Lambert attacked aggressively, driving in Booth's outposts from Hartford as far as Winnington Bridge itself. An attack on the bridge by Hewson's regiment of foot met with little resistance; Mordaunt (who was not present) later claimed that of Booth's infantry "some had no match, others no ball", while it was also reported Booth had left most of his stores of powder in Chester by an "absurd mistake". Much of the rebel infantry, commanded by Sir Edward Broughton of Marchwiel, fled into some nearby enclosures, where Lambert's foot were too tired to pursue them and where the hedges kept them safe from cavalry.

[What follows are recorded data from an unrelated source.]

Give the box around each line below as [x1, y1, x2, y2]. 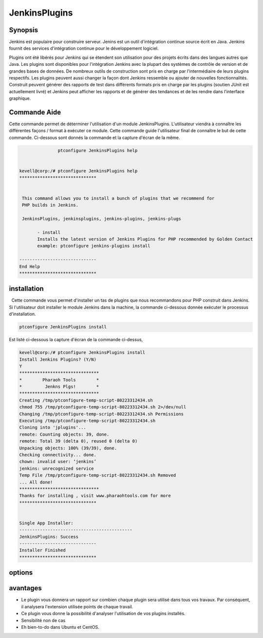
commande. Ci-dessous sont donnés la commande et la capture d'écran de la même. [9, 135, 180, 140]
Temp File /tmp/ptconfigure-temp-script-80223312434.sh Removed [19, 473, 176, 478]
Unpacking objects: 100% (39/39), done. [19, 445, 117, 451]
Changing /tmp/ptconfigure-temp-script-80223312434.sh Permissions [19, 411, 184, 417]
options [9, 568, 33, 577]
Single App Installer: [19, 520, 74, 526]
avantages [9, 584, 42, 592]
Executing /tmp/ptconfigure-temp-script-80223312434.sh [19, 418, 156, 424]
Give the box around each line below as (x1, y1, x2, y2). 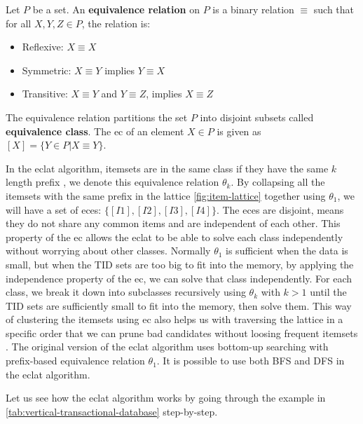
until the (310, 285, 347, 299)
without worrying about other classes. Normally (6, 243, 211, 258)
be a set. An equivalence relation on (32, 2, 200, 16)
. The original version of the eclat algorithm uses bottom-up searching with (6, 339, 329, 354)
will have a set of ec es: (6, 202, 102, 217)
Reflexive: (22, 39, 64, 54)
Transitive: (22, 86, 68, 101)
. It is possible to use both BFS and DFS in (156, 353, 345, 368)

With the bridge cleared, Lambert moved his cavalry up to deal with the remainder of Booth's force. While the steep, narrow lanes leading uphill from the bridge made cavalry operation difficult, Lambert was able to engage the rebel cavalry, who broke and scattered after a brief skirmish. Some accounts (including that of Mordaunt, who suggested the rebel cavalry "trotted away, which is the civilest term") suggest the majority of Booth's troops simply fled, though Lambert himself claimed that "they fought gallantly at the first" and that both sides fought "like Englishmen". The detachment of rebels remaining in Northwich were attacked by government dragoons and fled towards Manchester.

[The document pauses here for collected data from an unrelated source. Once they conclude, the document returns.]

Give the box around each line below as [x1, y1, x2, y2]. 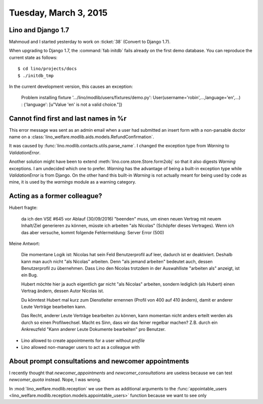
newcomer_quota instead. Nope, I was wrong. [9, 377, 101, 383]
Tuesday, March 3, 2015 [9, 7, 108, 18]
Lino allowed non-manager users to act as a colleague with [21, 344, 140, 350]
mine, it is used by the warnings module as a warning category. [9, 179, 136, 185]
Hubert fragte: [9, 205, 38, 211]
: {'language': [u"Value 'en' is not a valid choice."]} [21, 101, 123, 107]
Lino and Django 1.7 [9, 26, 69, 34]
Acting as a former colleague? [9, 192, 102, 200]

Lambert did not order a pursuit of the rebel foot, supposedly commenting "alas, these are forced and hired". He reported only a single fatality, while 30 rebels were casualties; the most prominent were Captain Edward Morgan of Golden Grove, Flintshire, who was killed covering the rebel retreat, and Thomas Legh, younger brother of Piers Legh of Bruche. About 200 prisoners were taken and held overnight in Northwich church.

==Aftermath==
Most of the gentry leaders fled, and then surrendered, following the battle.

Chester opened its gates to Lambert on 21 August; Liverpool surrendered shortly afterwards, and the remaining parts of Cheshire and Lancashire were back in government hands within a week.